And how could you tell it was a single drop from the front with no photo of the back?

I am grateful for your comments and now I have a clear picture of the crest I can tell you it is for a Galway family, the Browne’s and an Eagle head erased with an arrow in its beak.

“Browne, an eagle’s head erased arg., hold-
ing in the beak an arrow ppr. cf. 83. 2”. Fairbairn Heraldry

So I am back looking at Silversmiths in that part of the world and quickly alight upon James Salter who has already been the subject of inquiries in this forum by Phil of silvermakersmarks.co.uk.

https://www.silver-collector.com/t/irish- makers-mark-help/7565

This shows his mark as JS in the same shape of shield but with Hibernia interposed rather than a crown or crowns.

The other Cork silversmith possibility is John Seymour of William Street. I do not have a mark for him.

https://www.925-1000.com/forum/viewtopic.php?t=14695

We know the 1807 Act put all the regional assay offices in Ireland out of business and dictated all silver had to be marked “within the Pale” in other words in Dublin.

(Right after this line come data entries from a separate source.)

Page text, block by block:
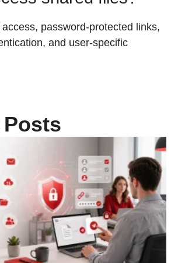
password-protected links,
and user-specific
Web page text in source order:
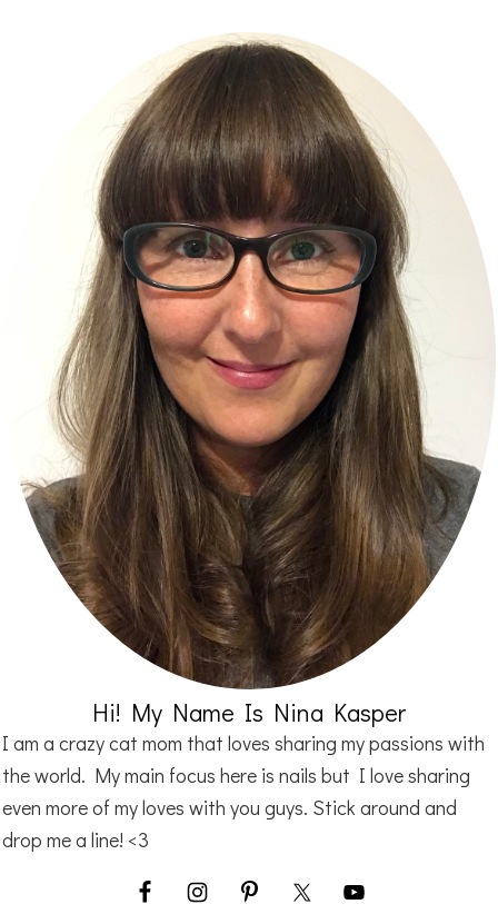
Hi! My Name Is Nina Kasper
I am a crazy cat mom that loves sharing my passions with
the world. My main focus here is nails but I love sharing
even more of my loves with you guys. Stick around and
drop me a line! <3
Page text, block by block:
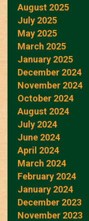
August 2025
July 2025
May 2025
March 2025
January 2025
December 2024
November 2024
October 2024
August 2024
July 2024
June 2024
April 2024
March 2024
February 2024
January 2024
December 2023
November 2023
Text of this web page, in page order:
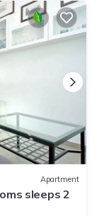
Apartment
sleeps 2
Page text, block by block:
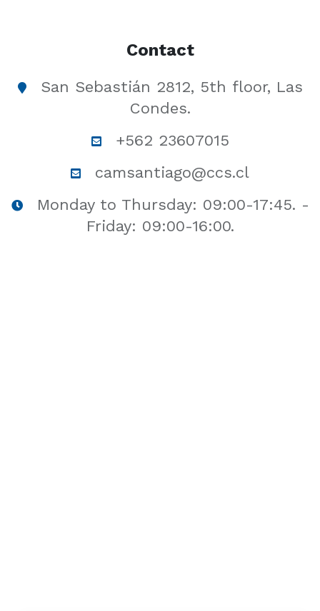
Contact
San Sebastián 2812, 5th floor, Las
Condes.
+562 23607015
camsantiago@ccs.cl
Monday to Thursday: 09:00-17:45. -
Friday: 09:00-16:00.
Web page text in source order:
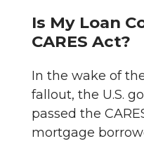
Is My Loan
CARES Act?
In the wake of
fallout, the U.S.
passed the
mortgage
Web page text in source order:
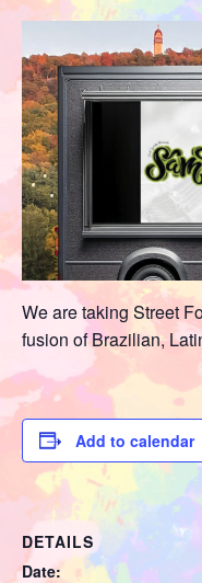
We are taking Street
fusion of Brazilian,
Add to calendar
DETAILS
Date:
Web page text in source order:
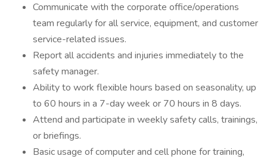
Communicate with the corporate office/operations
team regularly for all service, equipment, and customer
service-related issues.
Report all accidents and injuries immediately to the
safety manager.
Ability to work flexible hours based on seasonality, up
to 60 hours in a 7-day week or 70 hours in 8 days.
Attend and participate in weekly safety calls, trainings,
or briefings.
Basic usage of computer and cell phone for training,
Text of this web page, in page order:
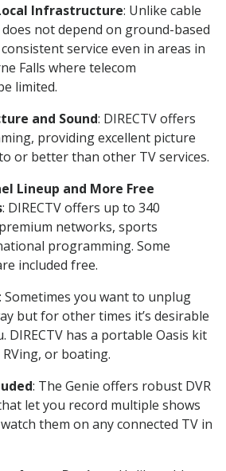
Infrastructure: Unlike cable
not depend on ground-based
service even in areas in
Falls where telecom
limited.
and Sound: DIRECTV offers
providing excellent picture
or better than other TV services.
Lineup and More Free
: DIRECTV offers up to 340
networks, sports
programming. Some
included free.
: Sometimes you want to unplug
but for other times it’s desirable
DIRECTV has a portable Oasis kit
or boating.
: The Genie offers robust DVR
let you record multiple shows
them on any connected TV in
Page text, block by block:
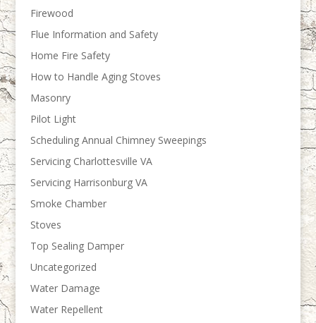
Firewood
Flue Information and Safety
Home Fire Safety
How to Handle Aging Stoves
Masonry
Pilot Light
Scheduling Annual Chimney Sweepings
Servicing Charlottesville VA
Servicing Harrisonburg VA
Smoke Chamber
Stoves
Top Sealing Damper
Uncategorized
Water Damage
Water Repellent
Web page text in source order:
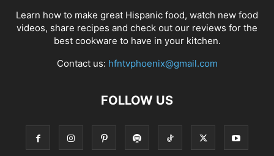
Learn how to make great Hispanic food, watch new food
videos, share recipes and check out our reviews for the
best cookware to have in your kitchen.
Contact us: hfntvphoenix@gmail.com
FOLLOW US
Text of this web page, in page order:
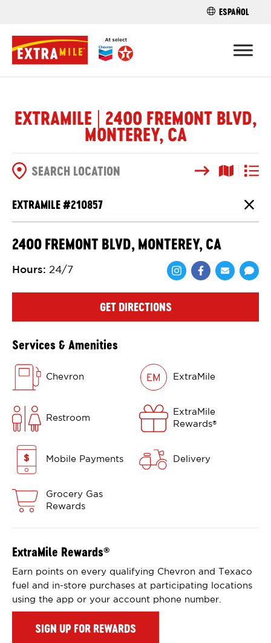
FIND A
ESPAÑOL
EXTRAMILE | 2400 FREMONT BLVD,
MONTEREY, CA
SearchMap View
List
SEARCH OPTIONS
EXTRAMILE #210857
2400 FREMONT BLVD, MONTEREY, CA
Hours: 24/7
Share viaShare via
GET DIRECTIONS
Services & Amenities
Chevron ExtraMile
Restroom
ExtraMile
Rewards®
Mobile Payments Delivery
Grocery Gas
Rewards
ExtraMile Rewards®
Earn points on every qualifying Chevron and Texaco
fuel and in-store purchases at participating locations
using the app or your account phone number.
SIGN UP FOR REWARDS
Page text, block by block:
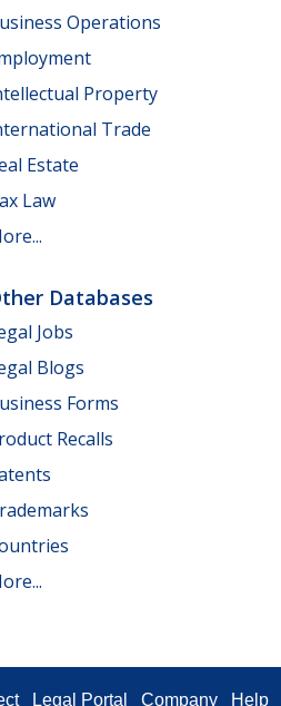
Operations
Property
Trade
Estate
Law
Databases
Jobs
Blogs
Forms
Recalls
Legal Portal Company Help
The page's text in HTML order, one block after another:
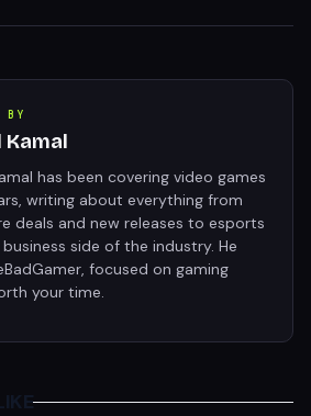
BY
Kamal
has been covering video games
writing about everything from
deals and new releases to esports
side of the industry. He
focused on gaming
your time.
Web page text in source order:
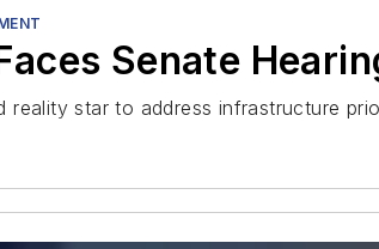
Senate
reality star to address infrastructure
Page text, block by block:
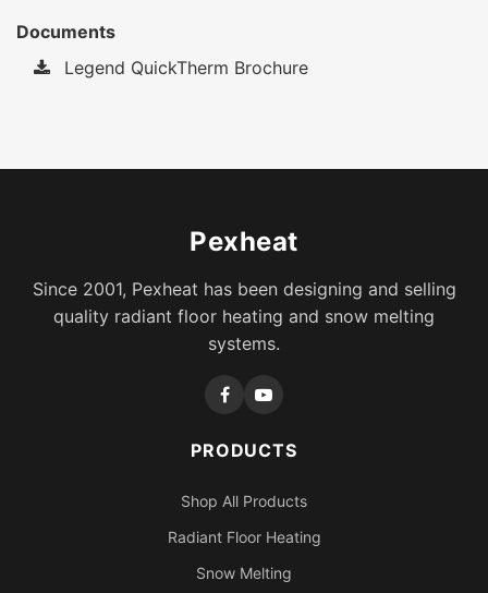
Documents
Legend QuickTherm Brochure
Pexheat
Since 2001, Pexheat has been designing and selling
quality radiant floor heating and snow melting
systems.
PRODUCTS
Shop All Products
Radiant Floor Heating
Snow Melting
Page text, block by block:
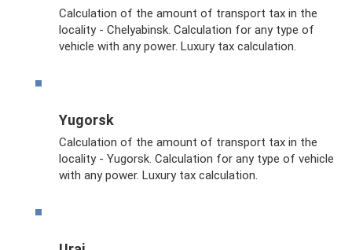
Calculation of the amount of transport tax in the
locality - Chelyabinsk. Calculation for any type of
vehicle with any power. Luxury tax calculation.
Yugorsk
Calculation of the amount of transport tax in the
locality - Yugorsk. Calculation for any type of vehicle
with any power. Luxury tax calculation.
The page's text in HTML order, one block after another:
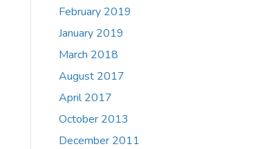
February 2019
January 2019
March 2018
August 2017
April 2017
October 2013
December 2011
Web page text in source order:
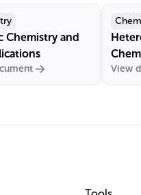
Chemistry and
View
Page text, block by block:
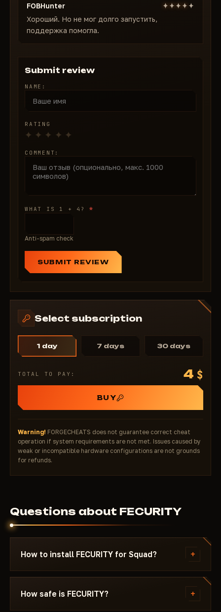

The Plate Assay (Ireland) Act 1807 (47 Geo. 3 c. 15) is the key legislation that standardized hallmarking in Ireland, requiring all gold and silver plate manufactured or sold in Ireland to be assayed and marked by the Company of Goldsmiths of Dublin or its appointed deputies.

We also know that Salter emigrated to New Zealand in 1841 and was drowned abroad the ship taking him and his family there.

The auctioneer figures this is an c.1840 ladle.

With a crest for an Irish family and all the unidentified JS silversmiths there seems to be a heightened chance it is Irish. Both Cork and Limerick have or had assay offices and the silversmiths in both town kept producing and marking after 1807 in defiance of the British edict about Dublin.

Galway has the oldest guild office of the three. And would be the logical and local place for the Browne family to buy silver.

“…there was little chance of the Galway silversmiths risking their plate upon the uncertainty of the double journey to and from Dublin, for the sake of having it assayed and stamped with the hall-marks. As in Cork, so in Galway, a stamp was adopted that was of equal value to the old “Hibernia” of the Dublin Assay Office. In Cork it was certainly the ship between two castles; in Galway, I hope yet to prove that it was the anchor.”

https://www.925-1000.com/forum/viewtopic.php?t=31263

To clinch it we need a JS mark for one of the three western Irish Guilds using the British Crown in defiance of the Plate Assay Act’s stipulations.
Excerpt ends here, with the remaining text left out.